Не слушая бабы, вышелъ Иванъ Анемподистовичъ за ворота и снова побрелъ. Свѣжій мартовскій вечерній вѣтерокъ распахивалъ его лисью шубу, трепалъ его шейную голубую косынку, кудрявые волосы, забирался ему подъ рубашку, а Иванъ Анемподистовичъ ничего не замѣчалъ, не чувствовалъ и шелъ, не разбирая дороги. Божій храмъ попался ему на пути. Снялъ Иванъ Анемподистовичъ шапку, подошелъ къ паперти, упалъ па колѣни и положилъ голову на холодныя каменныя плиты, занесенныя снѣгомъ. Безъ словъ, безъ рыданій молился онъ, недвижимо лежа на паперти. Церковный сторожъ, выйдя бить часы, замѣтилъ его и подошелъ.
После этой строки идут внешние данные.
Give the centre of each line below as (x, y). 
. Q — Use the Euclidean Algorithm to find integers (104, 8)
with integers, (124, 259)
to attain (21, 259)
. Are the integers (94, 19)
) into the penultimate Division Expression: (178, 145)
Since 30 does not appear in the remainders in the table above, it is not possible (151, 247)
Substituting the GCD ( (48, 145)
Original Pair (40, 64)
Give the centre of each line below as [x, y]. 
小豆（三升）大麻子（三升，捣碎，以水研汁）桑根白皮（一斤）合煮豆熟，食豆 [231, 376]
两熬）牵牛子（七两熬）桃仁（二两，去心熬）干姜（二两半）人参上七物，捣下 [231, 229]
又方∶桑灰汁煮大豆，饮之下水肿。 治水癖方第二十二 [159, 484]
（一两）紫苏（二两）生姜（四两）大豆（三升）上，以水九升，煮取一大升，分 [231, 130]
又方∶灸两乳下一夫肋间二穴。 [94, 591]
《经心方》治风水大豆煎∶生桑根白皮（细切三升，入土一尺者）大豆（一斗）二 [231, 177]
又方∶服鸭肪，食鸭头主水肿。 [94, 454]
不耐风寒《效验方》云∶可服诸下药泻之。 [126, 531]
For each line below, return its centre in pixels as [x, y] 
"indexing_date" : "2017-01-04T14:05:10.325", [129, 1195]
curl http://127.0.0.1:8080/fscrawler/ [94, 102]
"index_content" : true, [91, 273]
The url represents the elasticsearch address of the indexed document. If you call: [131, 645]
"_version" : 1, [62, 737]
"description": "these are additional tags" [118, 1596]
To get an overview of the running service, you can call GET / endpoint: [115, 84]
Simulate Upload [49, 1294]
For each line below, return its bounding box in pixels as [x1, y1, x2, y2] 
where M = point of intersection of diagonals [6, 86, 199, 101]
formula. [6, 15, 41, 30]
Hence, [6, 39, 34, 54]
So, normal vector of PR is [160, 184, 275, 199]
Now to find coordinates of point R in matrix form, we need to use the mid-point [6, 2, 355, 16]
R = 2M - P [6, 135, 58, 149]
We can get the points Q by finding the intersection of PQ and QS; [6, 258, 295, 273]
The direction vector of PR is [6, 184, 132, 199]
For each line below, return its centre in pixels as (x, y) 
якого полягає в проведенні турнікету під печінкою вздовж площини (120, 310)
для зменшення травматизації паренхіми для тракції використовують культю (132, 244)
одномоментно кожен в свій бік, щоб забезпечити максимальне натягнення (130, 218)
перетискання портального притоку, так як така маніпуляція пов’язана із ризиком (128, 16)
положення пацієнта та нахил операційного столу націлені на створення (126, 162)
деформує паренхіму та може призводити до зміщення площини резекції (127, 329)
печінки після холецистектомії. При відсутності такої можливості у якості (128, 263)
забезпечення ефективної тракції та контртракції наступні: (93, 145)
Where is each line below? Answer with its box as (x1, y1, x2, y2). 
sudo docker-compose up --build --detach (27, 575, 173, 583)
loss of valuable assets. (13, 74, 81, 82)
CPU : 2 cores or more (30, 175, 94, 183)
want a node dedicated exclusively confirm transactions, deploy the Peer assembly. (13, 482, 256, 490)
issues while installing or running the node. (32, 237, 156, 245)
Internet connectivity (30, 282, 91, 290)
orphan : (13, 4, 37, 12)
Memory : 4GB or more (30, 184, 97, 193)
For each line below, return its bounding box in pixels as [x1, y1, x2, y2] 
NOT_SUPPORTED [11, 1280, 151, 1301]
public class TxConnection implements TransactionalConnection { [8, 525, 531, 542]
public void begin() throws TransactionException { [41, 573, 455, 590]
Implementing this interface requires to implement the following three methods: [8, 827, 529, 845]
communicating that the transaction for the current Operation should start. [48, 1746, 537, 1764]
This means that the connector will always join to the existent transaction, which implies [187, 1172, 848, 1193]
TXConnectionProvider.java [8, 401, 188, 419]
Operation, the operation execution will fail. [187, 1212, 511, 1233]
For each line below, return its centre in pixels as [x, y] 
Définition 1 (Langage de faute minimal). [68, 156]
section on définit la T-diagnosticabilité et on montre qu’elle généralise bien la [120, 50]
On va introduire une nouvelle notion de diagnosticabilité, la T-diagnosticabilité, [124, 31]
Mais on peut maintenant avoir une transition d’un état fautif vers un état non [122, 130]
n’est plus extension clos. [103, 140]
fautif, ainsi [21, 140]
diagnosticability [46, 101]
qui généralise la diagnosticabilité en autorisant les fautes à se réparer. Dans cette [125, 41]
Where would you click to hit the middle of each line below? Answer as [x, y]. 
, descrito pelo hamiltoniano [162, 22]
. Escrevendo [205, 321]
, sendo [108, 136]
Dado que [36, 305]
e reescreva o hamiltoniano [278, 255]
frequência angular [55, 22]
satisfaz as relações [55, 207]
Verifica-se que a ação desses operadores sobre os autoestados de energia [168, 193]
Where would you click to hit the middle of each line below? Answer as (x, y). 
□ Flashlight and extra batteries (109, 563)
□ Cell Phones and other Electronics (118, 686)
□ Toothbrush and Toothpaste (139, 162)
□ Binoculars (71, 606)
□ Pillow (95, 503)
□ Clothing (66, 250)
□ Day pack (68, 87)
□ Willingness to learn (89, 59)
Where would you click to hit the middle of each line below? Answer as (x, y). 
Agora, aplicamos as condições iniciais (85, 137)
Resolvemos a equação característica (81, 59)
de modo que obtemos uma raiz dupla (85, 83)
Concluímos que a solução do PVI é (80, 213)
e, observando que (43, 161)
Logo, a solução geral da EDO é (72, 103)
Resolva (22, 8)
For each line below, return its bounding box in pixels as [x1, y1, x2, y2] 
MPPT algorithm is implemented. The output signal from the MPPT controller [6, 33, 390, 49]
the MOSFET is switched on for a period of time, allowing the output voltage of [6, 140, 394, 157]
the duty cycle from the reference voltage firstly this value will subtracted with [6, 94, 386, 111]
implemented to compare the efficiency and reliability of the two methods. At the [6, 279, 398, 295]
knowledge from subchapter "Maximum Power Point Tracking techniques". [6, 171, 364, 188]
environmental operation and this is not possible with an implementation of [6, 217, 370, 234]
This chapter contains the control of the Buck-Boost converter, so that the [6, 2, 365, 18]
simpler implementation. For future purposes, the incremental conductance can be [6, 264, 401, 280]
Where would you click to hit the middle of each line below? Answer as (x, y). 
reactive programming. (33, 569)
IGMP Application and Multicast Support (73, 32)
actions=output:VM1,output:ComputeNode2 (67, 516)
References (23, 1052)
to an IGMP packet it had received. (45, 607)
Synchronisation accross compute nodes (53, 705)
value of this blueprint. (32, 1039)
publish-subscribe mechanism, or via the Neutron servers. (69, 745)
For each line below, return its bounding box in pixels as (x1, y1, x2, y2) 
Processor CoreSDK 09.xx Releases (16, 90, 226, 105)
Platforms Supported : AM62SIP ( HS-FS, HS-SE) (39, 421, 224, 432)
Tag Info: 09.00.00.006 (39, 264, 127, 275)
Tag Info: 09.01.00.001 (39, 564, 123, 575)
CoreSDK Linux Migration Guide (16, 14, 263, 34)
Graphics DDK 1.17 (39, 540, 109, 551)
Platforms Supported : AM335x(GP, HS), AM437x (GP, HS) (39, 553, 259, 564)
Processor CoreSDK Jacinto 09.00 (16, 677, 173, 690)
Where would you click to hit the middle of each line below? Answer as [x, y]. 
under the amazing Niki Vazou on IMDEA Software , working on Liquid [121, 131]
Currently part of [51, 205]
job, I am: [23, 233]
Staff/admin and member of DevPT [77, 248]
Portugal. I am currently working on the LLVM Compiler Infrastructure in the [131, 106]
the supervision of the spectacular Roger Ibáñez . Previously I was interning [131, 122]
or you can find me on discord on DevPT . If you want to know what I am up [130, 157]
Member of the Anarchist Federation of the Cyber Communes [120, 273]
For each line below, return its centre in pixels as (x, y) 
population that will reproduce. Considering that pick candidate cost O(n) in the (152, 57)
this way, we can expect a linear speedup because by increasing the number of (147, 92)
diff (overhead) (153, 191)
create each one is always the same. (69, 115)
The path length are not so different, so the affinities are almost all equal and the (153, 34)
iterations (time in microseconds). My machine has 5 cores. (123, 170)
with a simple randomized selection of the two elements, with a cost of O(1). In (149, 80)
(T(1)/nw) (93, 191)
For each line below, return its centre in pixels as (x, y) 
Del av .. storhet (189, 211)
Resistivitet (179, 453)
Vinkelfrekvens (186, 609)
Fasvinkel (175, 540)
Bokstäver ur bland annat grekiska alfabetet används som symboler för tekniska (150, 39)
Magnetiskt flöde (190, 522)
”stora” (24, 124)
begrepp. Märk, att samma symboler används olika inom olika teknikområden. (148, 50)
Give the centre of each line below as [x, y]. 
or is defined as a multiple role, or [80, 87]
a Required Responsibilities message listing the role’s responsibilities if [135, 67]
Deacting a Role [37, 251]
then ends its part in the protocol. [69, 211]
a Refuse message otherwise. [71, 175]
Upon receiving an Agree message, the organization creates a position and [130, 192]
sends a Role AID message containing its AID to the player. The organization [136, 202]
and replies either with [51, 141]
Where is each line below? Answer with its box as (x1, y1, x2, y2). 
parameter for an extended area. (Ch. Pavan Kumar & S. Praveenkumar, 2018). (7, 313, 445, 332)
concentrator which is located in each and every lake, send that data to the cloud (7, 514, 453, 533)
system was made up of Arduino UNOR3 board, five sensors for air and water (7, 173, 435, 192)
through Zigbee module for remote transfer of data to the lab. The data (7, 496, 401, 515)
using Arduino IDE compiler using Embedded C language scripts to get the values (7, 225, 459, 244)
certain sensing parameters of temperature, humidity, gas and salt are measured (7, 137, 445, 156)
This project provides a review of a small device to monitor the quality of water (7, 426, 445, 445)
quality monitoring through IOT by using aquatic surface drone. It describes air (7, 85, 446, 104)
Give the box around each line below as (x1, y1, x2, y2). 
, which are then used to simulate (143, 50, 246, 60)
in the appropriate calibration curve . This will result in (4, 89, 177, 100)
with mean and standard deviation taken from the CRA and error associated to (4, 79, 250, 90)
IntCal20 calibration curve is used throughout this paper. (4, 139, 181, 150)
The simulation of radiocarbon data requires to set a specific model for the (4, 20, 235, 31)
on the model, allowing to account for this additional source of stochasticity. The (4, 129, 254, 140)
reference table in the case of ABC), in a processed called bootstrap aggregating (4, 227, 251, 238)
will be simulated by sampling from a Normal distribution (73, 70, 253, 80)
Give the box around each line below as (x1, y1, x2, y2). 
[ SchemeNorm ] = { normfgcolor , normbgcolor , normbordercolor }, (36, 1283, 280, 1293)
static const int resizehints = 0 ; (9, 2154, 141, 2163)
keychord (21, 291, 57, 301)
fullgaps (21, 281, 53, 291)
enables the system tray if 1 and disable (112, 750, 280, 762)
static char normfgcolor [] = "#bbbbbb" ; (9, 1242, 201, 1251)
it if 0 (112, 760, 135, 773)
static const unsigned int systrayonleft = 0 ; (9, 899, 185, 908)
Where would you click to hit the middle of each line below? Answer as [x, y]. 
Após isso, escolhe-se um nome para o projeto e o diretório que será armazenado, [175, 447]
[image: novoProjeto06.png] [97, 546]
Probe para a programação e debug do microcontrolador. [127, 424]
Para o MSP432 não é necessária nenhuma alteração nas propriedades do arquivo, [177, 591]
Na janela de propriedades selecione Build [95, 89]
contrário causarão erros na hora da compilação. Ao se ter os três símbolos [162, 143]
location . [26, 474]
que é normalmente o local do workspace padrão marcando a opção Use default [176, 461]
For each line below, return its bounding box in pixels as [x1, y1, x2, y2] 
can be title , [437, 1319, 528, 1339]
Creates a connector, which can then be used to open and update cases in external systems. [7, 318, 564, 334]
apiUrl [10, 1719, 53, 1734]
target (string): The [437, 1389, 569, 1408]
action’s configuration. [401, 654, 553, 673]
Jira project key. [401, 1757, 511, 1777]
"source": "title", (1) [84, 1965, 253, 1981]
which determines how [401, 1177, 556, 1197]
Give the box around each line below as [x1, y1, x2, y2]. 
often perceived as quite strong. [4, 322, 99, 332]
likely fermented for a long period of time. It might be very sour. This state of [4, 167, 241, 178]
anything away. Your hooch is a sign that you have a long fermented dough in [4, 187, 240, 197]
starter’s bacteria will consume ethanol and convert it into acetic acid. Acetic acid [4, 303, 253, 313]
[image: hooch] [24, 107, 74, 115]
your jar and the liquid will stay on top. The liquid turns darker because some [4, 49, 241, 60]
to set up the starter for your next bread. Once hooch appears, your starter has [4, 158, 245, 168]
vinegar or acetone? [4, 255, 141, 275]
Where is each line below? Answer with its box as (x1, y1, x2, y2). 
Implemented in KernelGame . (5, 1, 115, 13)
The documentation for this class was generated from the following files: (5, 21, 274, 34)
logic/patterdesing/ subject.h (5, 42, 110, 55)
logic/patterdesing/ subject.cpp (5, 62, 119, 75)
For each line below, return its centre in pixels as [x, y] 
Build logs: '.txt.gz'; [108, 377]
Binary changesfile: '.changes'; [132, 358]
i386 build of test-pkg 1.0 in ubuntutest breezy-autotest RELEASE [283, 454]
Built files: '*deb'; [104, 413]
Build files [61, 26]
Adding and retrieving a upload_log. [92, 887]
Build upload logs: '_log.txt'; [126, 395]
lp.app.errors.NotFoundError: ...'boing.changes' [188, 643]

— Э, купецъ хорошій, нехорошо такъ-то у Божьяго храма валяться! Ежели загулялъ да выпилъ, такъ домой иди, а то тутъ и замерзнуть не долго, храни Богъ. Ступай, почтенный, ступай.
Сторожъ поднялъ Ивана Анемподистовича и вывелъ за ограду.
—Хорошій купецъ, шуба на тебѣ лисья, шапка бобровая, и напился, какъ послѣдній сапожникъ! Дальній, должно быть, такихъ тутъ я не знаю въ округѣ то.
Иванъ Анемподистовичъ побрелъ дальше. Гдѣ то на окраинѣ, чуть не подъ самымъ Симоновымъ монастыремъ, набрелъ онъ на кабакъ. Горѣли огнями два подслѣповатыя оконца кабака, качался отъ вѣтра фонарь подъ зеленою елкой, а изъ полуотворенныхъ дверей несся паръ и слышались пьяные голоса, смѣхъ, пѣсни. Вошелъ Иванъ Анемподистовичъ въ кабакъ и опустился на лавку. Болѣе трезвые гости гостепріимнаго кабака поглядѣли на него съ любопытствомъ, пьяные не обратили вниманія.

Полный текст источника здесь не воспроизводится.